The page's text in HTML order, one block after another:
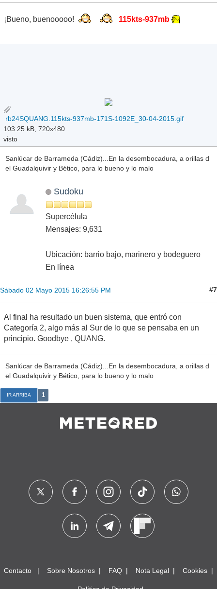
¡Bueno, buenooooo! 115kts-937mb
rb24SQUANG.115kts-937mb-171S-1092E_30-04-2015.gif
103.25 kB, 720x480
visto
Sanlúcar de Barrameda (Cádiz)...En la desembocadura, a orillas d
el Guadalquivir y Bético, para lo bueno y lo malo
Sudoku
Supercélula
Mensajes: 9,631
Ubicación: barrio bajo, marinero y bodeguero
En línea
Sábado 02 Mayo 2015 16:26:55 PM #7
Al final ha resultado un buen sistema, que entró con
Categoría 2, algo más al Sur de lo que se pensaba en un
principio. Goodbye , QUANG.
Sanlúcar de Barrameda (Cádiz)...En la desembocadura, a orillas d
el Guadalquivir y Bético, para lo bueno y lo malo
IR ARRIBA 1
Contacto Sobre Nosotros FAQ Nota Legal Cookies
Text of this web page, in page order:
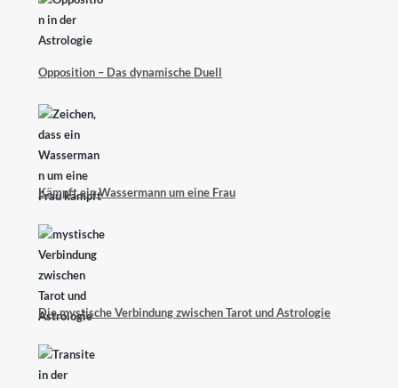
Opposition – Das dynamische Duell
Kämpft ein Wassermann um eine Frau
Die mystische Verbindung zwischen Tarot und Astrologie
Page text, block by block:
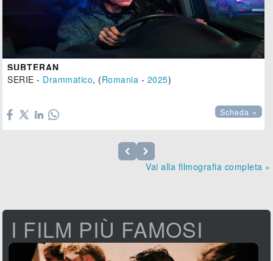
SUBTERAN
SERIE - Drammatico, (Romania - 2025)
Scheda »
Vai alla filmografia completa »
I FILM PIÙ FAMOSI
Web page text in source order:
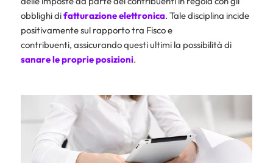
obblighi difatturazione elettronica. Tale disciplina incide
positivamente sul rapporto tra Fisco e
contribuenti, assicurando questi ultimi la possibilità di
sanare le proprie posizioni.
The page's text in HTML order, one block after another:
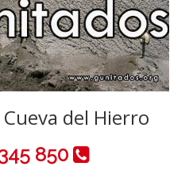
del Hierro
850
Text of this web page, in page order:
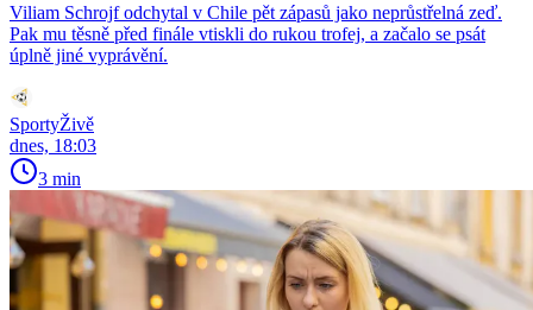
Viliam Schrojf odchytal v Chile pět zápasů jako neprůstřelná zeď.
Pak mu těsně před finále vtiskli do rukou trofej, a začalo se psát
úplně jiné vyprávění.
SportyŽivě
dnes, 18:03
3 min
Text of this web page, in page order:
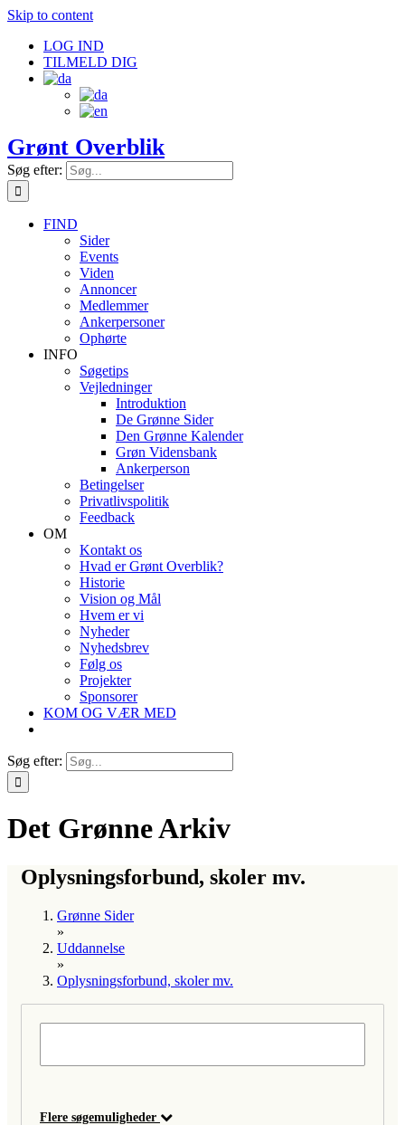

----------------

[Prompt] Wherever a picture appears in the records, omit it, and transcribe everything else exactly.

[Written answer]
The page's text in HTML order, one block after another:
¡Bueno, buenooooo! 115kts-937mb
rb24SQUANG.115kts-937mb-171S-1092E_30-04-2015.gif
103.25 kB, 720x480
visto
Sanlúcar de Barrameda (Cádiz)...En la desembocadura, a orillas d
el Guadalquivir y Bético, para lo bueno y lo malo
Sudoku
Supercélula
Mensajes: 9,631
Ubicación: barrio bajo, marinero y bodeguero
En línea
Sábado 02 Mayo 2015 16:26:55 PM #7
Al final ha resultado un buen sistema, que entró con
Categoría 2, algo más al Sur de lo que se pensaba en un
principio. Goodbye , QUANG.
Sanlúcar de Barrameda (Cádiz)...En la desembocadura, a orillas d
el Guadalquivir y Bético, para lo bueno y lo malo
IR ARRIBA 1
Contacto Sobre Nosotros FAQ Nota Legal Cookies
Text of this web page, in page order:
Opposition – Das dynamische Duell
Kämpft ein Wassermann um eine Frau
Die mystische Verbindung zwischen Tarot und Astrologie
Page text, block by block:
SUBTERAN
SERIE - Drammatico, (Romania - 2025)
Scheda »
Vai alla filmografia completa »
I FILM PIÙ FAMOSI
Web page text in source order:
obblighi difatturazione elettronica. Tale disciplina incide
positivamente sul rapporto tra Fisco e
contribuenti, assicurando questi ultimi la possibilità di
sanare le proprie posizioni.
The page's text in HTML order, one block after another:
del Hierro
850
Text of this web page, in page order:
Viliam Schrojf odchytal v Chile pět zápasů jako neprůstřelná zeď.
Pak mu těsně před finále vtiskli do rukou trofej, a začalo se psát
úplně jiné vyprávění.
SportyŽivě
dnes, 18:03
3 min
Text of this web page, in page order:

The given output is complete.